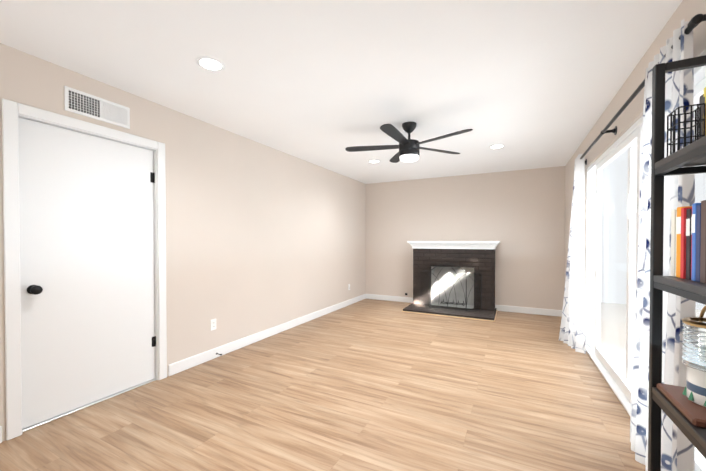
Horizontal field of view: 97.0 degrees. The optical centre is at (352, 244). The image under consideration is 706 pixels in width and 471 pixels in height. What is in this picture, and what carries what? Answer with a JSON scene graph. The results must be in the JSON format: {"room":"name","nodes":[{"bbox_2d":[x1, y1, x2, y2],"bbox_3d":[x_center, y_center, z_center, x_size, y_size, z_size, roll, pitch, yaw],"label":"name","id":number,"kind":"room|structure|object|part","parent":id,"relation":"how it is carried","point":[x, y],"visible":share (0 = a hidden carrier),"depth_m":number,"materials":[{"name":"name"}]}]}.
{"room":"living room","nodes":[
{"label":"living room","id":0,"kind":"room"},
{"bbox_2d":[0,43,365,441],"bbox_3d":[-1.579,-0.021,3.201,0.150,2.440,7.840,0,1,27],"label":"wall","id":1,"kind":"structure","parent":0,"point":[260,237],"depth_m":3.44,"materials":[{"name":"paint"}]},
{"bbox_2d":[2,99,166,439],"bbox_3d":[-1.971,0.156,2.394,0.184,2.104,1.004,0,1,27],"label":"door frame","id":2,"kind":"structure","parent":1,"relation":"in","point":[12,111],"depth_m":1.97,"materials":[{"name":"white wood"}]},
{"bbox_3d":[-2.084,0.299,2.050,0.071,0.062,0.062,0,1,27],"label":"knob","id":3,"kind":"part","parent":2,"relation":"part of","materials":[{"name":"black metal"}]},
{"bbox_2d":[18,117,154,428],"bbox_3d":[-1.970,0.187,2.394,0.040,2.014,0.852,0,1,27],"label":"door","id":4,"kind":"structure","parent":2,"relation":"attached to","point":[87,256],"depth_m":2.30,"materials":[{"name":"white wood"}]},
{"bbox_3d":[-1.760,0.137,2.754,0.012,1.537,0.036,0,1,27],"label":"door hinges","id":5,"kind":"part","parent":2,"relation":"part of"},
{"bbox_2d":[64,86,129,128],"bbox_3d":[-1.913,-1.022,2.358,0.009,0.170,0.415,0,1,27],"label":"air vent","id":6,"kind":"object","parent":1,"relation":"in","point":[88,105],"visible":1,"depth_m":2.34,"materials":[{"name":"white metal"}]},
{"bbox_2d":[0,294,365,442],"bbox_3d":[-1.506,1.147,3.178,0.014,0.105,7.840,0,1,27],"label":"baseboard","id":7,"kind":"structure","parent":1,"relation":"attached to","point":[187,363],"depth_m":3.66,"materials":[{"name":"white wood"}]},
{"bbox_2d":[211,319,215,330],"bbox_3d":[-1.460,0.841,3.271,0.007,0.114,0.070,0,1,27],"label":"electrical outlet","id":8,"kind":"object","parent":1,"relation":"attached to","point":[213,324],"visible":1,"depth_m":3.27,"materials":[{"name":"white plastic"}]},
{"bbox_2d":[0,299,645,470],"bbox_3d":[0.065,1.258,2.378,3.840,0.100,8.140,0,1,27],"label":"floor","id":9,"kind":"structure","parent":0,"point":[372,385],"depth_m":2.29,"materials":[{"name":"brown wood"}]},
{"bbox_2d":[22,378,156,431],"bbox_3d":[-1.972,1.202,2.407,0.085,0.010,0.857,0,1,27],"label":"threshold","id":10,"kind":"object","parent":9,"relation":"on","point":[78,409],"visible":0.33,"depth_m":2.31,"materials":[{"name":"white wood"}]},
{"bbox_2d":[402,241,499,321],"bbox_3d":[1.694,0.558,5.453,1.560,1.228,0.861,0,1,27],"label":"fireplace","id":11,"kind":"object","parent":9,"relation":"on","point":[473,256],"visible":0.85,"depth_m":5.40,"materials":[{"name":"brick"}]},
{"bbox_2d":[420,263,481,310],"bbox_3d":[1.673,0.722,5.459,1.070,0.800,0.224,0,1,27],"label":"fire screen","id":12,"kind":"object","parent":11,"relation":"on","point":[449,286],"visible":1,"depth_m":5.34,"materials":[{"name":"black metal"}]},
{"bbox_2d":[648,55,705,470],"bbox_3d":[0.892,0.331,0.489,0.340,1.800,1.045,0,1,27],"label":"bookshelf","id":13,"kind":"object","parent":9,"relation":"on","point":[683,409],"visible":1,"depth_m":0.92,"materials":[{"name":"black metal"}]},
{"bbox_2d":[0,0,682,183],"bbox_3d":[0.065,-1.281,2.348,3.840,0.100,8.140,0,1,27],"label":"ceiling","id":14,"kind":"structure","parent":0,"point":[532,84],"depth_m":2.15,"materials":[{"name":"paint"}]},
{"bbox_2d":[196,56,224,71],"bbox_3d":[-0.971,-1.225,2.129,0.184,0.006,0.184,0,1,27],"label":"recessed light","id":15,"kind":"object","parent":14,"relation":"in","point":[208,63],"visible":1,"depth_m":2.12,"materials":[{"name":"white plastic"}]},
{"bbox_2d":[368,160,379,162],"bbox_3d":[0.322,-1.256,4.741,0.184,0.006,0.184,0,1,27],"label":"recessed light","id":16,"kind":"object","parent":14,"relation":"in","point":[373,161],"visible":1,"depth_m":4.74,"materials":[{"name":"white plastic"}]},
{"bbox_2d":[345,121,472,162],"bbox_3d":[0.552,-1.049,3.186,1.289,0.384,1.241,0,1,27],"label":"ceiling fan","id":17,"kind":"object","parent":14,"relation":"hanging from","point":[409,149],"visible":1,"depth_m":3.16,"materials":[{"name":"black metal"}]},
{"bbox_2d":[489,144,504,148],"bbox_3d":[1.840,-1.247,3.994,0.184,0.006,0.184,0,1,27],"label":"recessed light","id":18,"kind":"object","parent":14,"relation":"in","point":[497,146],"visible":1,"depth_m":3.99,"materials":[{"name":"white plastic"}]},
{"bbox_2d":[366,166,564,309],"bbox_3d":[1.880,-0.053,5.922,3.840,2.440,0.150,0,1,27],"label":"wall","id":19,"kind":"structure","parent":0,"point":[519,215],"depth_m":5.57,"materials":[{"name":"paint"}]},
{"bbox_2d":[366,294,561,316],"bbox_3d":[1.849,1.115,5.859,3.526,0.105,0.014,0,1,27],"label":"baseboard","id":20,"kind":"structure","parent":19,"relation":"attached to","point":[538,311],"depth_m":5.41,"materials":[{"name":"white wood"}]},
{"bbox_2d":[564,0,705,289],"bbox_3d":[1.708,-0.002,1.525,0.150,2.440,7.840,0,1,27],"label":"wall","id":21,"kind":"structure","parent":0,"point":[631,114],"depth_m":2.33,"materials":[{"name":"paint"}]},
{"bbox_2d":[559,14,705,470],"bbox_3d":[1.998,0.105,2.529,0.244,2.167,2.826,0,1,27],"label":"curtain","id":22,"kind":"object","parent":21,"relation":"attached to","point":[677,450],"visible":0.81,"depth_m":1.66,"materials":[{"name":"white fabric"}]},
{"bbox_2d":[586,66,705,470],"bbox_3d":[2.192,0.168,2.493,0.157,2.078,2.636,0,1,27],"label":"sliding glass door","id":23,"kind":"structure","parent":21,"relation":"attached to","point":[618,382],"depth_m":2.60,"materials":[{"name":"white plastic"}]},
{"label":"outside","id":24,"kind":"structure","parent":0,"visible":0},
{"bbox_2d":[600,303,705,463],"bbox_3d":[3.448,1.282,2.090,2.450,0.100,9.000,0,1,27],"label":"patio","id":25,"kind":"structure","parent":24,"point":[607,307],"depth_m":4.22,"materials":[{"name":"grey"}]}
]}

WHAT TO WORK ON. Which lines above contain the word "living"? Copy each of them.

SOLUTION TO THE EXERCISE.
{"room":"living room","nodes":[
{"label":"living room","id":0,"kind":"room"},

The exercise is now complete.